Prompt:
From the records below, print only the part that opens with the line containing "sharpener in the" and closes with the line containing "object and face recogniton"; omit the pictures.

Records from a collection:
_ _ _ _

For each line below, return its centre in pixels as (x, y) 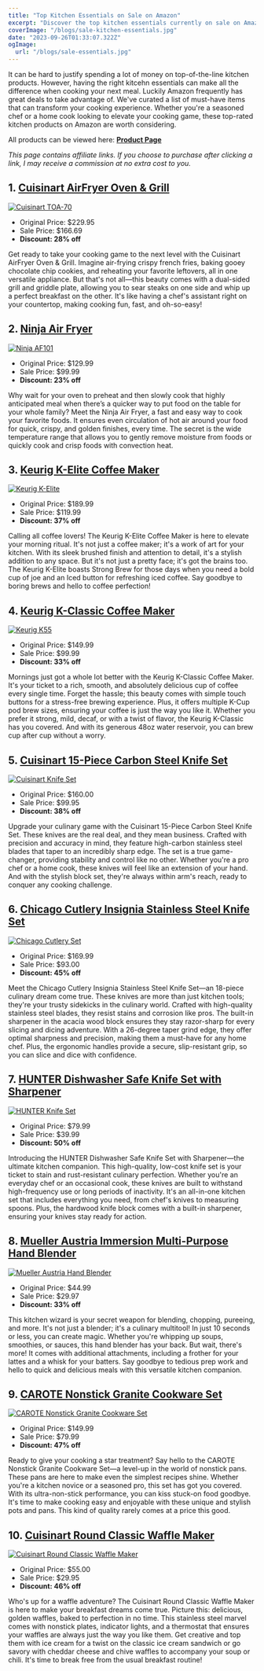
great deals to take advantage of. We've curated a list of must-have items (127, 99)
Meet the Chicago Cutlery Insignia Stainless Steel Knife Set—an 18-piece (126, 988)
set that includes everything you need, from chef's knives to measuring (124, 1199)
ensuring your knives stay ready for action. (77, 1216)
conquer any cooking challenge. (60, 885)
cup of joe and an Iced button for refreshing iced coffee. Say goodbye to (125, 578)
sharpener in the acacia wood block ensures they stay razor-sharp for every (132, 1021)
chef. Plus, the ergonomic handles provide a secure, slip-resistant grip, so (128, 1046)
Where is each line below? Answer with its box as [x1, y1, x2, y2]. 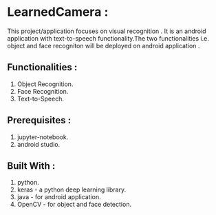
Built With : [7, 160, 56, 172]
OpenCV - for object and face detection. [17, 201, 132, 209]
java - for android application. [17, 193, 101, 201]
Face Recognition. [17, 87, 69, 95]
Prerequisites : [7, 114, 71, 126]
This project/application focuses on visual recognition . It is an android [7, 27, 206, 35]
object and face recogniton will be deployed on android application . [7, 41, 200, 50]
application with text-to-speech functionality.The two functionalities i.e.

_ _ _ _

Answer for this exercise:
sharpener in the acacia wood block ensures they stay razor-sharp for every (132, 1021)
chef. Plus, the ergonomic handles provide a secure, slip-resistant grip, so (128, 1046)
Where is each line below? Answer with its box as [x1, y1, x2, y2]. 
Built With : [7, 160, 56, 172]
OpenCV - for object and face detection. [17, 201, 132, 209]
java - for android application. [17, 193, 101, 201]
Face Recognition. [17, 87, 69, 95]
Prerequisites : [7, 114, 71, 126]
This project/application focuses on visual recognition . It is an android [7, 27, 206, 35]
object and face recogniton will be deployed on android application . [7, 41, 200, 50]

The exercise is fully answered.